# 1970 Ouachita 14' V-hull Modification



## mcbassluvin (Apr 22, 2010)

My buddy and I finally started our V-hull modification. We got most of our ideas from this site and users. Thx so much for all the great info.
I'm attaching draft design and the before pics for now. Will post more as we make progress.


----------



## mcbassluvin (Apr 22, 2010)

_Removed_


----------



## UtahBassKicker (Apr 22, 2010)

The plans look good. Any way we could get some more clear pictures?


----------



## mcbassluvin (Apr 22, 2010)

I will definitely get better pictures. My buddy and I were working on this late with lighting on camera being poor. I will update with new pics over the weekend. Thx for viewing.


----------



## mcbassluvin (Apr 25, 2010)

better pictures uploaded...progress is slow....got front bow deck carpeted and trolling motor mount on...much more work to do.


----------



## mcbassluvin (Apr 26, 2010)

Before pics:

















Plans:


----------



## mcbassluvin (Apr 26, 2010)

Slow progress:


----------



## mcbassluvin (Apr 26, 2010)

I've been looking through the other mod projects but haven't really found much content on suggestions for mounting the bow deck onto the boat. The old deck was mounted using screws into the boat hull. I'm thinking of maybe bolting in from outside lip of hull to a support bracket underneath. Does anyone have any tips on best way to mount the bow deck on this???


----------



## bassunpro (Apr 27, 2010)

Hey there, nice pictures and nice layout you got there, i'm really liking it. I'm also looking forward to doing the samething. I'm just wondering, is it safe to drill into the boat?


----------



## mcbassluvin (Apr 28, 2010)

I think that it depends the boat and what and where your drilling. I'm planning on either anchoring deck into the lip (don't know official term) from top or from outside in. On my boat, that lip is hollow and pretty strong and should not be at a point to where it's under water. i'll seal it with 3M 5200 regardless of position. I'm very sensitive to drilling into the boat based on past experience with riveted jon boats and I don't plan on any drilling into hull of boat except for the top lip on my boat.


----------



## mcbassluvin (May 3, 2010)

More pics. We had a setback on build. Had to switch out from 3/4" ply to 1/2" due to weight. Big difference.

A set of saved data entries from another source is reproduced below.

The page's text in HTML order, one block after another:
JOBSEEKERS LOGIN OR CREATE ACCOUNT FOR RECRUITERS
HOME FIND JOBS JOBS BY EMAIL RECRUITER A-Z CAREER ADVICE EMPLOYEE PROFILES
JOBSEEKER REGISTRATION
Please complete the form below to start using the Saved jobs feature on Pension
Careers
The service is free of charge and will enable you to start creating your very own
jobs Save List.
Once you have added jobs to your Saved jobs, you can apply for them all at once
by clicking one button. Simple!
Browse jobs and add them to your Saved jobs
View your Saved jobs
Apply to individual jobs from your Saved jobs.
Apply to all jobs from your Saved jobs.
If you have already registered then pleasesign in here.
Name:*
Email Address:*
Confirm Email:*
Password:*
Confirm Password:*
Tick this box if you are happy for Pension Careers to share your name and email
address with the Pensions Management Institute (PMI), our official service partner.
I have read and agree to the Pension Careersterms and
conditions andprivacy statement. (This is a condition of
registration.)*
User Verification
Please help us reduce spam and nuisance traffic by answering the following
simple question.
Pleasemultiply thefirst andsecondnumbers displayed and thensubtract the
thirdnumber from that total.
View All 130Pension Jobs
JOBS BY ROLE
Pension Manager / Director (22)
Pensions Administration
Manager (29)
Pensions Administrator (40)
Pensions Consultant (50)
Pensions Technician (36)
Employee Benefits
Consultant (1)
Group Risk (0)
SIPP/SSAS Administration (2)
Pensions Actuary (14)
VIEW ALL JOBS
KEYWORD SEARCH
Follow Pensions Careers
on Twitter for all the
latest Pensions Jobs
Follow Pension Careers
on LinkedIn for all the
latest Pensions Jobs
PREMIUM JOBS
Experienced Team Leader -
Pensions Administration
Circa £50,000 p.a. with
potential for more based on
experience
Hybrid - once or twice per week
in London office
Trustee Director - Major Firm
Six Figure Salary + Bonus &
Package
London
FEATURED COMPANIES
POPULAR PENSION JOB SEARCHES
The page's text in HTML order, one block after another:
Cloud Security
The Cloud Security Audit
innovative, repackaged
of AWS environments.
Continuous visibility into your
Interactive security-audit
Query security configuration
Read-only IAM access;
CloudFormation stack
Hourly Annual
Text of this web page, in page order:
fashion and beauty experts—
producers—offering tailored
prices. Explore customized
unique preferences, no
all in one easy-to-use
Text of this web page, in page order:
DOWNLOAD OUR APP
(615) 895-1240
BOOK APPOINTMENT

Saving us about 40+lbs.
This project has to be finished by this weekend...so should get all the pics uploaded by next week.
Transom repair finished and sealed and now working on decks and seat locations.


----------



## mcbassluvin (May 10, 2010)

Finally got all the major work done before this weeks maiden voyage. I know it's not pretty (no paint or clean transom work) but should be functional and dry.
Here are the updated pics:


----------



## Froggy (May 10, 2010)

Nice work, how does she handle?


----------



## mcbassluvin (May 10, 2010)

Thx for comment. 1st test coming tomorrow and rest of week. Have a 6HP Tohatsu that will be driving it. will let you know how it goes.....keeping my fingers crossed. Will leak test transom today before departing in the AM. I'm definitely amatuer with boating but think with all the useful info I go on this site....it should go well...I hope


----------



## King Rat (May 10, 2010)

mcbassluvin said:


> Finally got all the major work done before this weeks maiden voyage. I know it's not pretty (no paint or clean transom work) but should be functional and dry.
> Here are the updated pics:
> View attachment 4
> 
> ...


 =P~ SHARP i like want one like that but have not
been able to find one 4 seal ; but i'm looking 4
a16' and 24" dp . I have a 14' now 1960 Outhacita 32" bottom
pics when complet


----------



## Macgyver (May 11, 2010)

I don't guess anyone else is going to say it , so I will. first , you shouldn't use treated lumber against aluminum as it will cause corrosion. second, the OSB board you used on the transom isn't going to hold up no matter how much sealer you put on it. other than that , looks good , nice build! oh and BTW bolting into the gunwale is fine, you can also screw to the ribs inside the hull as long as the screws aren't too long.


----------



## mcbassluvin (May 17, 2010)

Thx Macgyver. After getting the treated lumber and cuts done...i did see other posts about corrosion.....I plan on finding something to put in between aluminum and wood where I can. The project had to be done by last week and had limited work time before fishing trip so had no time to start transome work over with new lumber. As far as transom, I have 3/4" ply behind the OSD board....needed another 1/2" of thickness in addition to the 3/4" ply.


----------



## mcbassluvin (May 17, 2010)

As far as boat on the water, had a late setback departure with a small crack in the hull...think this could have been done during boat mod....but with some JB Weld...was able to get in water without any leaks. With all my gear and myself....GPS top speed was avg 9.5 with 10mph max. Fished on boat for past 5 days and all went pretty well. Was nice having the rear seat pedestal drop down to deck height for driving. One flaw was having the front seat that far forward..needed about 6-8 inches further back as foot control was little closer to seat than I expected.


----------



## Froggy (May 18, 2010)

Definitly like to lower the back seat while traveling!!


----------



## alumacraft716 (May 19, 2010)

how did you secure the trolling motor deck?


----------



## mcbassluvin (May 20, 2010)

I used this bracket: https://www.homedepot.com/Tools-Hardware-Hardware-Fasteners-Metal-Stock/h_d1/N-5yc1vZ1xh7Zar1m/R-100337462/h_d2/ProductDisplay?langId=-1&storeId=10051&catalogId=10053

Cut 3 small pieces for each side about 8 inches long and bolted 1/4" bolts with washers/locknuts into gunwhale. It is very secure. 
So I have 6 bolts per side into gunwhale and 3 bolts on deck into bracket.


----------



## CaliBass (Dec 23, 2012)

hey on you picture of your framework right underneath the motorguide picture you posted did you drill into the bottom of the boat?


----------